**Exercise prompt**. Each line of the data below from the one holding "variables. (6, 64, 53, 81)" to the one holding "This affects the", inclusive, is to be reproduced exactly; no other line belongs in the answer.

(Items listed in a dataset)
+-------+
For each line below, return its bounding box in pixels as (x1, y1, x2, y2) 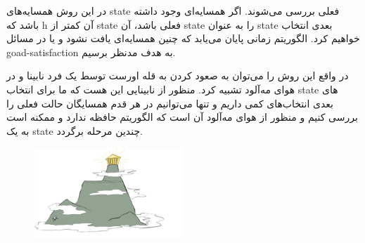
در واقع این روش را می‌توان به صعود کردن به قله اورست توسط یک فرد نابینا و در (6, 68, 349, 83)
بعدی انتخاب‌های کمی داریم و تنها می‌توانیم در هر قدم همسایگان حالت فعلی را (6, 96, 333, 110)
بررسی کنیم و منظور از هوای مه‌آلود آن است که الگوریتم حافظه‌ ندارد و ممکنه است (6, 110, 358, 124)
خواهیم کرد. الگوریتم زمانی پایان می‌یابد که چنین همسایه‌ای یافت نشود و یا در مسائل (6, 31, 360, 46)
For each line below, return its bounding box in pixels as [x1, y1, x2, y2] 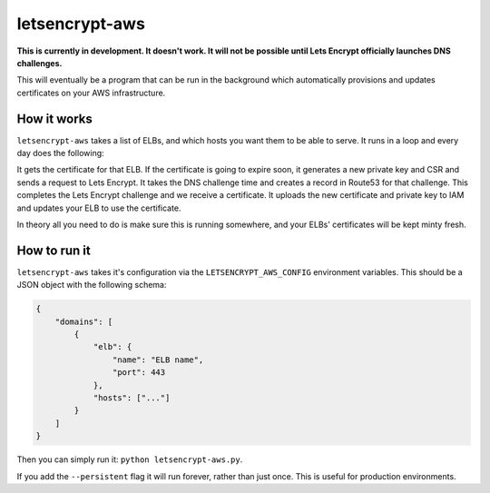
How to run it [16, 242, 91, 258]
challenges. [16, 57, 63, 68]
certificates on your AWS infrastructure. [16, 87, 166, 98]
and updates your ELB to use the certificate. [16, 202, 181, 213]
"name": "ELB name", [112, 354, 204, 365]
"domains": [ [54, 316, 113, 327]
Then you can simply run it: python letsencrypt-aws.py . [16, 454, 243, 465]
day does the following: [16, 148, 104, 159]
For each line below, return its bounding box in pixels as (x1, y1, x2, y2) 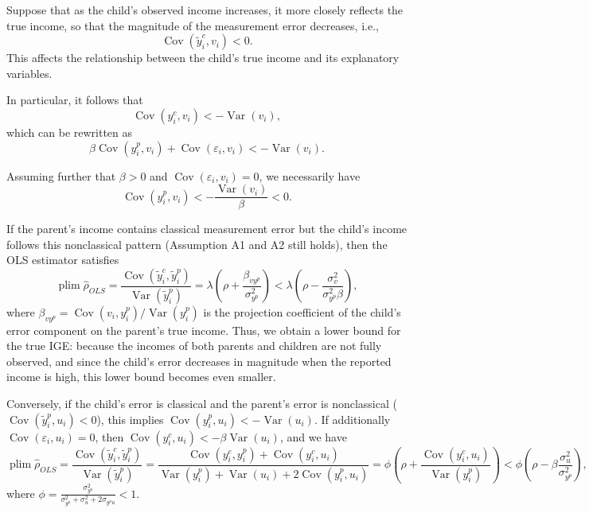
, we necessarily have (259, 167, 361, 184)
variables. (6, 64, 53, 81)
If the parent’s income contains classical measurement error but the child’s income (6, 220, 408, 237)
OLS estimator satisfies (6, 251, 119, 268)
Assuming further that (6, 167, 116, 184)
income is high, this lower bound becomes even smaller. (6, 368, 276, 385)
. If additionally (314, 410, 391, 427)
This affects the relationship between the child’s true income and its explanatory (6, 49, 400, 66)
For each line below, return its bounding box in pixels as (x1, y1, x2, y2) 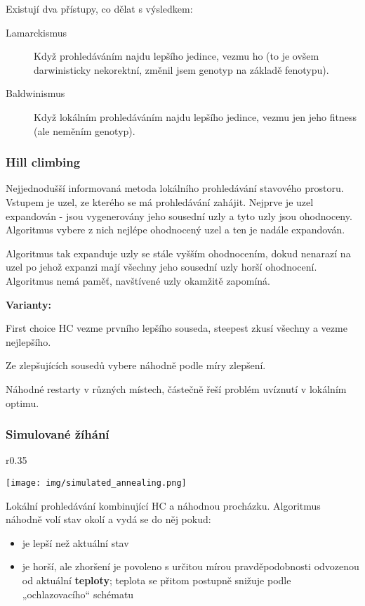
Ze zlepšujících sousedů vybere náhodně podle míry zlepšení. (6, 358, 266, 373)
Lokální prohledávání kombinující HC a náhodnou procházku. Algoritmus (6, 498, 321, 512)
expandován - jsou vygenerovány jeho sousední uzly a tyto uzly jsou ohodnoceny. (6, 208, 352, 223)
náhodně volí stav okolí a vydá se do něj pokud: (6, 512, 211, 527)
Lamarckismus (6, 25, 67, 39)
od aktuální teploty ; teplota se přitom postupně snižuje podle (22, 572, 291, 587)
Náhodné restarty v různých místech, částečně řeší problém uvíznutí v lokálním (6, 381, 347, 396)
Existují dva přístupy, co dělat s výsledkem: (6, 1, 193, 15)
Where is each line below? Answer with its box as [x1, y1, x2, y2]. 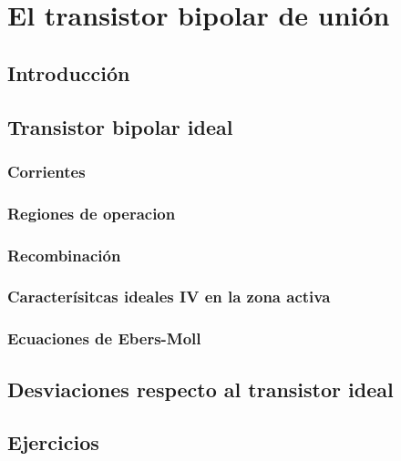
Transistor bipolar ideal [7, 112, 233, 140]
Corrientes [7, 159, 86, 182]
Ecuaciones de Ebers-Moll [7, 327, 201, 350]
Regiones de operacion [7, 201, 176, 224]
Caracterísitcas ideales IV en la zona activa [7, 285, 331, 308]
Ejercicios [7, 428, 99, 456]
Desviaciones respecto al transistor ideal [7, 374, 394, 403]
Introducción [7, 58, 130, 87]
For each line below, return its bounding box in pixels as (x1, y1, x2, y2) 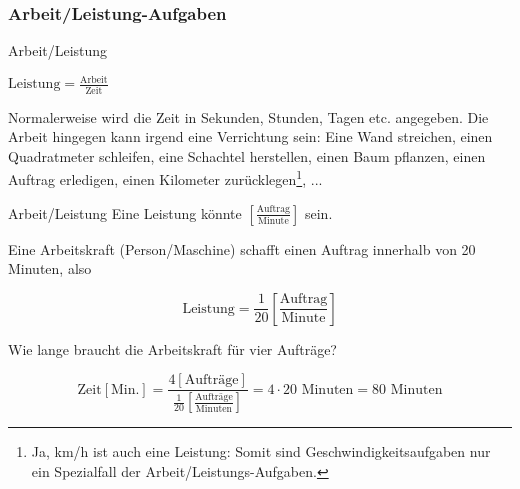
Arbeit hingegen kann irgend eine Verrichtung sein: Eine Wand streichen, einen (8, 126, 493, 147)
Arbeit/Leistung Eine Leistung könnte (8, 202, 242, 223)
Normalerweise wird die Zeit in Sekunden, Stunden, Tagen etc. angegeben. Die (8, 106, 489, 127)
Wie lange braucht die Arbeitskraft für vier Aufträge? (8, 338, 337, 359)
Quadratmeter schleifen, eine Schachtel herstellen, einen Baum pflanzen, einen (8, 145, 486, 166)
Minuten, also (8, 258, 92, 279)
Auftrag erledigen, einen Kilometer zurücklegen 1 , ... (8, 166, 323, 190)
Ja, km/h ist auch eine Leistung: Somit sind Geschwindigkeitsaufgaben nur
+-------+
**Solution**.
variables. (6, 64, 53, 81)
If the parent’s income contains classical measurement error but the child’s income (6, 220, 408, 237)
OLS estimator satisfies (6, 251, 119, 268)
Assuming further that (6, 167, 116, 184)
income is high, this lower bound becomes even smaller. (6, 368, 276, 385)
. If additionally (314, 410, 391, 427)
This affects the relationship between the child’s true income and its explanatory (6, 49, 400, 66)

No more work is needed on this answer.